MaxViT Base TF 512 Model
Property | Value |
---|---|
Parameter Count | 120M |
Model Type | Image Classification |
License | Apache 2.0 |
Input Resolution | 512x512 |
Top-1 Accuracy | 88.20% |
Paper | MaxViT: Multi-Axis Vision Transformer |
What is maxvit_base_tf_512.in21k_ft_in1k?
This is a MaxViT (Multi-Axis Vision Transformer) base model that combines the strengths of both convolutional neural networks and vision transformers. Initially pretrained on ImageNet-21k and fine-tuned on ImageNet-1k, it represents a significant advancement in vision model architecture by incorporating both local and global processing capabilities.
Implementation Details
The model features a unique architecture that incorporates MBConv blocks with self-attention mechanisms, using both window and grid partitioning schemes. With 120M parameters, it processes images at 512x512 resolution and achieves 88.20% top-1 accuracy on ImageNet-1k.
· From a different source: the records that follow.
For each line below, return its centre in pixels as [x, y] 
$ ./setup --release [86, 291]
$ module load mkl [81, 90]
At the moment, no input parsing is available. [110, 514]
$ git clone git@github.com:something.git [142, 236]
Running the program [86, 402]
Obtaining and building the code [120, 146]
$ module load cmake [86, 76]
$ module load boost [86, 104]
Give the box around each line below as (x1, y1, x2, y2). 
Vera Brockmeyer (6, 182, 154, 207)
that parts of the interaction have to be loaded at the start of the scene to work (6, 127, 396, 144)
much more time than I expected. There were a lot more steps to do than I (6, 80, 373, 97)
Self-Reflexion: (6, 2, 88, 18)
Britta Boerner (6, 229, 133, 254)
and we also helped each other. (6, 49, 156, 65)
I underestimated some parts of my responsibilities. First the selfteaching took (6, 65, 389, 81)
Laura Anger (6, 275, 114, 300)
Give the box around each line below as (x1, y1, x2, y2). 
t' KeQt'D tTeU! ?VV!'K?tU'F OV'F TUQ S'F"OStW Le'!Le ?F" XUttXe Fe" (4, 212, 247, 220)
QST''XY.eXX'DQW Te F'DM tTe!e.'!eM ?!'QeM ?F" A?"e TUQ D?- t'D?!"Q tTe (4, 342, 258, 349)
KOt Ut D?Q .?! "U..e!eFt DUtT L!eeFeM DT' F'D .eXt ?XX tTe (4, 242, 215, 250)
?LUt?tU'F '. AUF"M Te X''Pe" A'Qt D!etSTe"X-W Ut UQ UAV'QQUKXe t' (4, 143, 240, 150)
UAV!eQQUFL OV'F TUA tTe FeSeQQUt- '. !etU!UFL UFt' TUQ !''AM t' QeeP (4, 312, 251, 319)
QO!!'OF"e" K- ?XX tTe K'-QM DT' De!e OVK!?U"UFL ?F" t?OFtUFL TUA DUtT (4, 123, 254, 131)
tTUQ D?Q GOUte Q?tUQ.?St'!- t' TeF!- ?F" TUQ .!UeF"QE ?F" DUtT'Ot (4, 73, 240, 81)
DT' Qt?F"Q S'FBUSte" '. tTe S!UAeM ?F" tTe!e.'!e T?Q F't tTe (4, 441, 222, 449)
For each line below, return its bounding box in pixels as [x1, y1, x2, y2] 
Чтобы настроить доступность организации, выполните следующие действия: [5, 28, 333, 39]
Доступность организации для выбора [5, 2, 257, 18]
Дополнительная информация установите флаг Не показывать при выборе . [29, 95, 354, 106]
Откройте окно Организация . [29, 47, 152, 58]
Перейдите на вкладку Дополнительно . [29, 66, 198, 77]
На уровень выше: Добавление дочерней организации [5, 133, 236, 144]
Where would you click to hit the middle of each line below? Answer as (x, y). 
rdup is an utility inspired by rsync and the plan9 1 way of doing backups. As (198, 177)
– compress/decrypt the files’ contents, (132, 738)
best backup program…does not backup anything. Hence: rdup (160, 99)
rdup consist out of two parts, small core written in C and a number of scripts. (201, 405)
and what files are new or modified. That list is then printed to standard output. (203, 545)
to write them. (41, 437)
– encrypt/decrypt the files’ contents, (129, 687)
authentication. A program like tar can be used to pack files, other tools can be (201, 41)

- Uniform blocks across stages combining MBConv and self-attention
- Dual partitioning scheme with window and grid attention
- 138.02 GMACs computational complexity
- 703.99M activations
Core Capabilities
- High-resolution image classification (512x512)
- Feature extraction capabilities
- Efficient processing with balanced local-global attention
- Strong performance on complex visual tasks
Frequently Asked Questions
Q: What makes this model unique?
This model uniquely combines MBConv blocks with dual-attention mechanisms, allowing it to process both local and global image features effectively. Its pre-training on ImageNet-21k followed by ImageNet-1k fine-tuning gives it robust feature recognition capabilities.
Q: What are the recommended use cases?
The model is particularly well-suited for high-resolution image classification tasks, feature extraction, and as a backbone for downstream computer vision tasks. Its 512x512 resolution makes it ideal for applications requiring detailed image analysis.